It’s time to connect sugars to metabolic dysfunction. As a quick reminder, sugar is a paired unit made up of glucose and fructose.  These are the same two sugars (a term that can be used generically for the various related calorie-bearing sweeteners) that comprise high fructose corn syrup. Also notable is that starch is composed of long chains of glucose. Consuming too much of any or all of these substances puts stress on your body in numerous ways. Our individual metabolic vulnerabilities fall prey to this stress, as some individuals may develop diabetes and others cardiovascular disease, etc. This lesson will focus on the stress that too much glucose can place on your metabolism.
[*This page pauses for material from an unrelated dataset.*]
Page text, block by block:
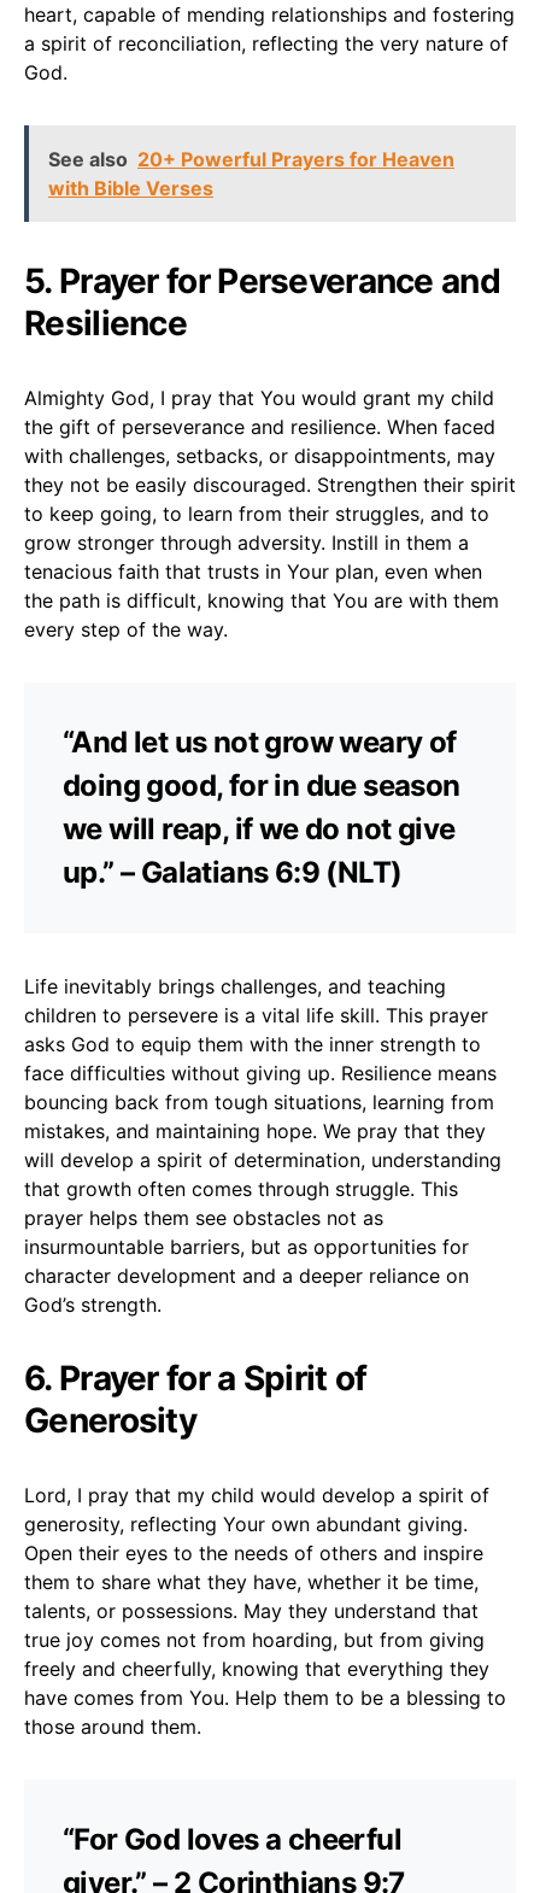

Since your body can use glucose for energy, we are quick to accept this “blood sugar” as a good thing. We are equally inclined to believe the marketing that encourages us to buy more (sport drinks, pasta, etc.) especially if we also believe the claims that dietary fat is unhealthy. It turns out, however, high blood levels of glucose (more than two teaspoons) can be lethal. Consuming a typical sugary beverage (or a bagel) threatens to introduce five to 10 times that amount.   

Chris Zenyuh.

Luckily, your body is equipped to protect itself from such assaults and in the case of a glucose “rush,” it calls upon cells buried within your pancreas to produce insulin.  Insulin works like a verbal command to your fat cells, directing them to remove glucose from your blood before it can reach dangerous levels.  The more glucose consumed, the more insulin produced and the more your fat cells are called into action. (Notably and ironically, high insulin levels actually reduce the ability of your muscle cells to absorb this energy, leaving them, and you, still hungry.)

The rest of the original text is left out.